Nie wiem jak planujesz przeprowadzić swoje transakcje. Ja najpierw kupiłem nowe mieszkanie (biorąc spory kredyt) a potem sprzedałem swoją małą kawalerkę i spłaciłem większą część kredytu. Ta droga ma następujące minusy - bierzesz duży kredyt i do momentu nadpłaty kredytu płacisz duże odsetki. Nadpłata kredytu może być związana z dodatkową prowizją dla banku. No i przez jakiś czas utrzymujesz dwa mieszkania Jest też plus - zyskujesz komfort że spokojnie się przeprowadzasz. Ty decydujesz kiedy przeprowadzka nastąpi i nie martwisz się tak mocno że np. już musisz się wyprowadzić a "fachowcy" jeszcze nie wykończyli nowego mieszkania. Druga droga jest mniej kosztowna ale też mniej komfortowa. Namierzasz sobie mieszkanie które chcesz kupić i jednocześnie szukasz kupca na drugie. Podpisujesz umowę przedwstępną sprzedaży Twojego mieszkania (radzę wpisać długi termin zawarcia umowy przyrzeczonej i odległy termin wydania mieszkania licząc od dnia aktu notarialnego), bierzesz zadatek. W drugim ruchu podpisujesz umowę kupna mieszkania i płacisz zadatek (wynegocjuj długi termin płatności głównej transzy licząc od dnia podpisania aktu i krótki termin wydania lokalu). Ustalasz termin aktu notarialnego sprzedaży swojego mieszkanka przed terminem aktu notarialnego zakupu nowego mieszkanka. Idziesz na pierwszy akt i go podpisujesz. Jeszcze możesz mieszkać bo masz długi termin wydania mieszkania. Biegniesz na drugi akt notarialny. Wprowadzasz się do mieszkania i jak wszystko dobrze pójdzie to otrzymasz kasę ze sprzedaży zanim upłynie termin Twojej płatności na rzecz osoby która sprzedała Tobie większe mieszkanie. Jak coś nie wypali to jeszcze nie ma tragedii: rozmawiaj ze swoim dłużnikiem oraz wierzycielem. Jak ktoś się spóźni z płatnością to płaci jedynie odsetki karne. Źle się stanie jeśli komuś puszczą nerwy i poleci do sądu o nadanie klauzuli wykonalności aktu notarialnego i poleci z tym do komornika albo wpisze wierzytelność w hipotekę. To może zatrzymać transakcje na długi czas. Pamiętaj! W naszych polskich realiach sądy to ostateczność - lepiej jest samemu się dogadać. Ta druga ścieżka na pewno kosztuje mniej pieniędzy - ale za to kosztuje chyba więcej nerwów i jest mniej komfortowa - trzeba się trochę gimnastykować.

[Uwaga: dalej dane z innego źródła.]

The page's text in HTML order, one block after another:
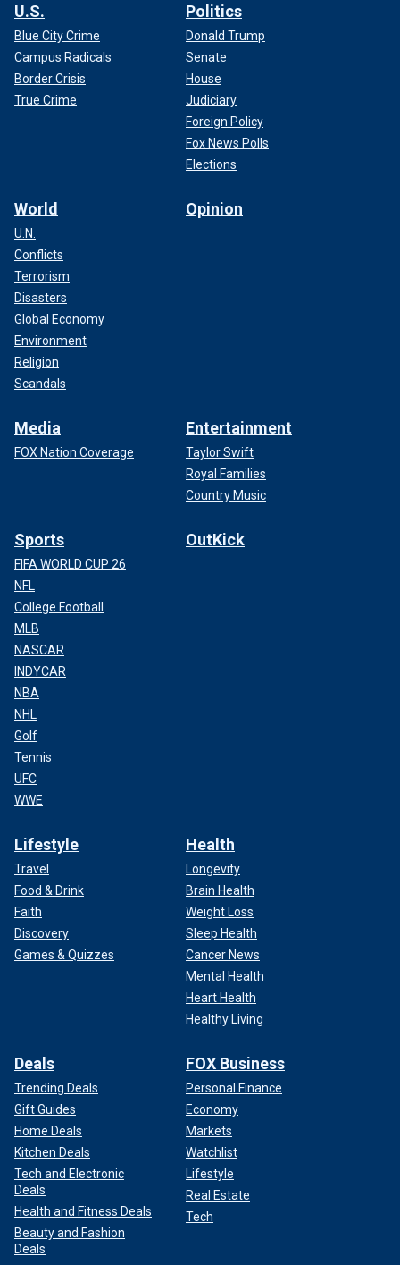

Ponieważ kupowałem już dwa mieszkania a sprzedawałem jedno mogę powiedzieć że zdecydowanie wolę KUPOWAĆ. To prawda że kupujący musi sprawdzić parę rzeczy ale... po pierwsze nie jest to nic trudnego, a po drugie - nawet jeśli nie sprawdzi - to w większości przypadków nic się nie stanie bo nie jest od razu powiedziane że kupując trafi się na oszusta. A jeżeli strony są uczciwe to wszystko można załatwić. Sprzedawanie dla mnie w naszym systemie prawnym jest idiotyczne tzn. akt notarialny nie zabezpiecza w sposób należyty strony sprzedającej. Jak będziesz sprzedawała mieszkanie i trafisz na oszusta to i tak cię ten oszust załatwi. Jak będziesz kupowała mieszkanie i trafisz na oszusta - to jak wszystko dobrze posprawdzasz to nic Tobie nie grozi. Ale się rozpisałem. Ale mam jeszcze moją historię do opowiedzenia :)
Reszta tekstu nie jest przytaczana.